How to de-ess to perfection (the hard way!)


Get your de-essing wrong and either your vocal will still be sibilant, or its high-frequency content will sound mangled and tortured. But how can you get de-essing EXACTLY right?

By David Mellor

Whenever did you hear someone speak or sing in everyday life and feel that they sounded overly sibilant? OK, some people do have a little whistle in their speech (David Attenborough anyone?), but rarely would you become aware of someone over-pronouncing their 's' sounds.

Put a singer in front of a microphone and it's a different story. Quite often you will find that the signal from the mic is far too 'essy'. It's down to the singer, or the mic, or just the way they react to each other. So you have to do something about it...

...And reach for the de-esser.

It has to be said that de-essing using a plug-in, or a compressor with a de-ess function (or an ordinary compressor cleverly set up), can work. It can work very well, with a bit of care. But sometimes it is incredibly difficult to find the precise setting where the esses come out natural-sounding, and neither over-pronounced nor over-processed.

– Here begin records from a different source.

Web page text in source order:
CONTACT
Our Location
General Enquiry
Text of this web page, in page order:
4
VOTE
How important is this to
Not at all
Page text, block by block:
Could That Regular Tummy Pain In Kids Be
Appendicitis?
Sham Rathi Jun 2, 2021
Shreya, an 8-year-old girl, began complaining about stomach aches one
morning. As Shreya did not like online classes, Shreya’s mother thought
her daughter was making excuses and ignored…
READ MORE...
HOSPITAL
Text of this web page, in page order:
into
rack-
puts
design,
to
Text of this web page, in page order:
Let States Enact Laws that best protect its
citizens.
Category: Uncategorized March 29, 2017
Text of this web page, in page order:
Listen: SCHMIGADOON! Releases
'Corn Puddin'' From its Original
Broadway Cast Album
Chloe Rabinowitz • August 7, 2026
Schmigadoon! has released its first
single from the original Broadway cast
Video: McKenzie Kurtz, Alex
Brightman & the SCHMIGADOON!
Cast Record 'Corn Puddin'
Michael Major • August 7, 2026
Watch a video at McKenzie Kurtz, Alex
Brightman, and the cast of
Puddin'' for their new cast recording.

There is a solution however. Except in really unusual circumstances it is a full and complete solution. But you have to plan ahead.

Let's start from the point where you have a singer standing in front of you and you're listening in the old fashioned voice-to-ear way, purely acoustically. Old-fashioned, I know ;-)

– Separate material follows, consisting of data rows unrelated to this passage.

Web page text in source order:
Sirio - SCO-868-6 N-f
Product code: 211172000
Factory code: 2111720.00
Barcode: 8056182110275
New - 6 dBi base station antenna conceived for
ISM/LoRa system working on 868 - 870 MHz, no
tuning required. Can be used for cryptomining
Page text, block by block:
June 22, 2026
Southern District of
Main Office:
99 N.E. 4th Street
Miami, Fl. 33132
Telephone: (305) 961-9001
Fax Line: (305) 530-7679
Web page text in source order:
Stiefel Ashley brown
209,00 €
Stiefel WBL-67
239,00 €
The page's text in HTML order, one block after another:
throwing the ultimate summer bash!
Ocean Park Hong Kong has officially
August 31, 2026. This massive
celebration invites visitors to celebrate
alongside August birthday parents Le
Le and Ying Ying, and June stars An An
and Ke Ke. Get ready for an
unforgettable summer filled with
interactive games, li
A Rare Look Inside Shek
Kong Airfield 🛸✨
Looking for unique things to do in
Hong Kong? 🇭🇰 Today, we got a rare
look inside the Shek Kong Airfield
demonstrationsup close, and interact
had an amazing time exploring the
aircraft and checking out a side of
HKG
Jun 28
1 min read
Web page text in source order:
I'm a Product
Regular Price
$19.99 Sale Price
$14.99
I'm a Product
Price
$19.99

In a situation such as this, it would be unlikely that you would experience any unpleasant degree of sibilance.

So take our your microphone and have a listen through that. Suddenly things are different, and there may well be a sibilance problem to take care of.

The problem is that microphones that make the vocal sound nice are also the ones that are more likely to accentuate any sibilance. So there is a little bit of nastiness mixed in with the nice.

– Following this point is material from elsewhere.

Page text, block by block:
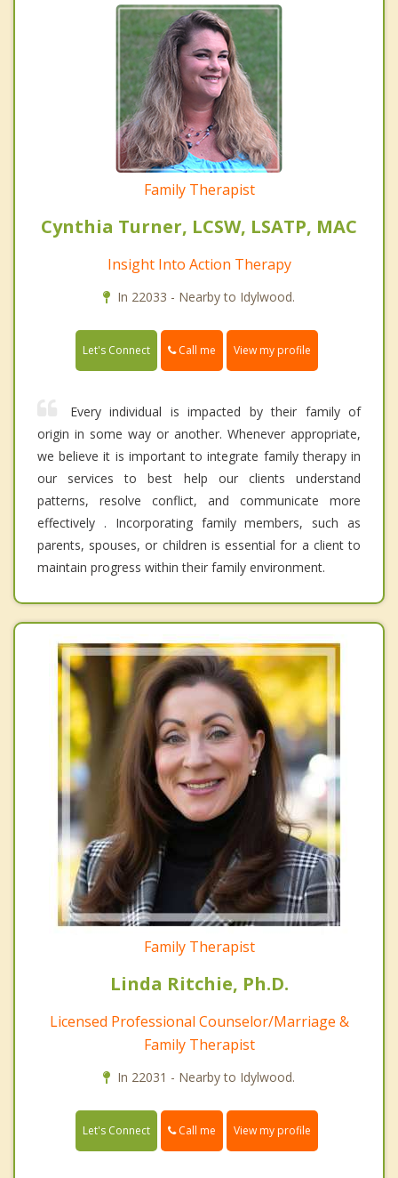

You might have chosen a more accurate microphone - small-diaphragm capacitor microphones are normally the most accurate - and not had any sibilance at all. But they don't flatter the vocal. And you can't have it both ways.

Well actually, you can...

There is absolutely no reason why you shouldn't record the vocal with two mics simultaneously. One will be your favorite, warm, luscious large-diaphragm tube microphone, maybe even through a tube preamp if you like the tube-on-tube sound. The other will be an accurate small-diaphragm mic, recorded through a transistor preamp.

You will end up with two vocal tracks, one will be warm and lush, but with a sibilance problem. The other will be clinically clean, but with clean esses too.

All it takes is a little editing and you will have the perfect warm vocal track, with no sibilance to be heard!